Dynamic Seating: Decreased Energy Consumption and Weight Gain
Michelle L. Lange, OTR/L, ABDA, ATP/SMS
It has been established that Dynamic Seating absorbs and diffuses force. This intervention is often used to prevent client injury and equipment breakage, as well as to provide movement. Other clinical benefits of Dynamic Seating for some clients are decreased energy consumption and weight gain.
A Clinical Example
Let’s imagine a client who is extending within their wheelchair seating system, as Tyler is in this photo. As movement meets static, unyielding seating surfaces, muscle tone tends to increase. Some clients we work with are literally ‘standing’ in their wheelchair seating systems! This takes quite a bit of energy and calories.
If you are sitting behind this client while they sit on the edge of a mat table, for example, and try to prevent the client from extending, you are going to lose! As clinicians, we allow the client to extend (providing a yielding surface by moving our body) and then assist the client back to upright after tone relaxes. Dynamic Seating provides a yielding surface, diffusing tone and force, and then assists the client back to upright in much the same way. This reduces energy consumption and can even result in some much-needed client weight gain.
Why is decreasing energy consumption important?
When a wheelchair user is exerting a great deal of energy within their seating system, this leads to fatigue, decreased endurance, increased calorie burn, decreased function, and reduced focus and attention. These unrelieved forces can also lead to pain and even injury – if the client is positioned to inhibit muscle tone and movement patterns, the forces have nowhere to go but the joints.
Decreasing energy consumption conserves energy for function, focus, and attention throughout the day. For many clients using Dynamic Seating, pain may also be reduced.
Why is weight gain important?
Too many people with increased muscle tone are underweight, often because of very high caloric output throughout their day. Despite high calorie diets and even tube feeding, weight gain may be limited. As much as many of us are trying to lose weight, adequate weight is important for nutrition, energy, development, and function. When a client is underweight, bony prominences are even more prominent and pressure injury risk is increased. The client may be more prone to illness or infection and heal more slowly.
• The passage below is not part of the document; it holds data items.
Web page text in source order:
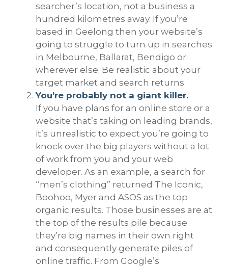
searcher’s location, not a business a
hundred kilometres away. If you’re
based in Geelong then your website’s
going to struggle to turn up in searches
in Melbourne, Ballarat, Bendigo or
wherever else. Be realistic about your
target market and search returns.
You’re probably not a giant killer.
If you have plans for an online store or a
website that’s taking on leading brands,
it’s unrealistic to expect you’re going to
knock over the big players without a lot
of work from you and your web
developer. As an example, a search for
“men’s clothing” returned The Iconic,
Boohoo, Myer and ASOS as the top
organic results. Those businesses are at
the top of the results pile because
they’re big names in their own right
and consequently generate piles of
online traffic. From Google’s
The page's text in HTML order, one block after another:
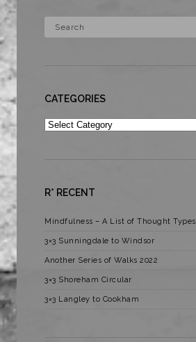
CATEGORIES
Categories
R* RECENT
Mindfulness – A List of Thought Types
3×3 Sunningdale to Windsor
Another Series of Walks 2022
3×3 Shoreham Circular
3×3 Langley to Cookham
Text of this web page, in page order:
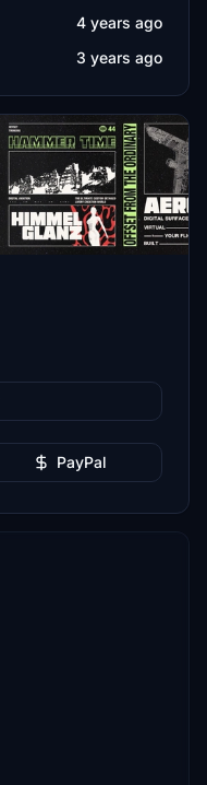
4 years ago
3 years ago
PayPal
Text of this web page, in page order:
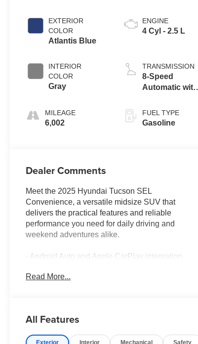
EXTERIOR
COLOR
Atlantis Blue
INTERIOR
COLOR
Gray
MILEAGE
6,002
ENGINE
4 Cyl - 2.5 L
TRANSMISSION
8-Speed
Automatic with
FUEL TYPE
Gasoline
Dealer Comments
Meet the 2025 Hyundai Tucson SEL
Convenience, a versatile midsize SUV that
delivers the practical features and reliable
performance you need for daily driving and
weekend adventures alike.
- Android Auto and Apple CarPlay integration
- Heated front seats for comfort in cold weather
- Navigation system for confident route guidance
Read More...
All Features
Exterior Interior Mechanical Safety

Anecdotally, I and many of my colleagues have noted the following in clients who have received dynamic seating:
- Less active extension and extraneous movement, indicating less energy consumption
- Weight gain
One client I work with gained 10 much-needed pounds in the month following delivery of his dynamic seating components!
What does the Research Say?
Anecdotal experiences are great, but is any of this supported by evidence? Dynamic seating has been found to reduce energy consumption and fatigue (Ferrari, 2003). Another study found that clients with increased extension, who did not have dynamic seating, were able to exert up to 200% of their body weight against the back support and up to 600% of their body weight against the foot supports during extension (Samaneein, et al., 2013). That is a great deal of unrelieved force and energy expenditure! Medically, dynamic seating has even been found to improve digestion (Incoronato, 2007), which could lead to improved nutrition and even weight gain.
An important goal of wheelchair seating is energy conservation. This allows the client to have adequate energy for functional tasks and not burn excessive calories, which could result in the client being underweight. Dynamic Seating is an important part of achieving this goal.
1. Ferrari A. (2003). In terms of posture and postural control, Giornale Italiano di Medicina Riabilitativa, 17 (1); 61-7.
2. Samaneein, K., Greene, P., Lees, K., and Riches, P. (2013). Comparison of Imparted Forces between Rigid and Dynamic Seating Systems during Activities of Daily Living by Children with Cerebral Palsy. Congress of the International Society of Biomechanics, Brazil.
3. Incoronato (2007) Dynamic seating for children and adults with multiple disabilities. Orthopedic technology, 92-97.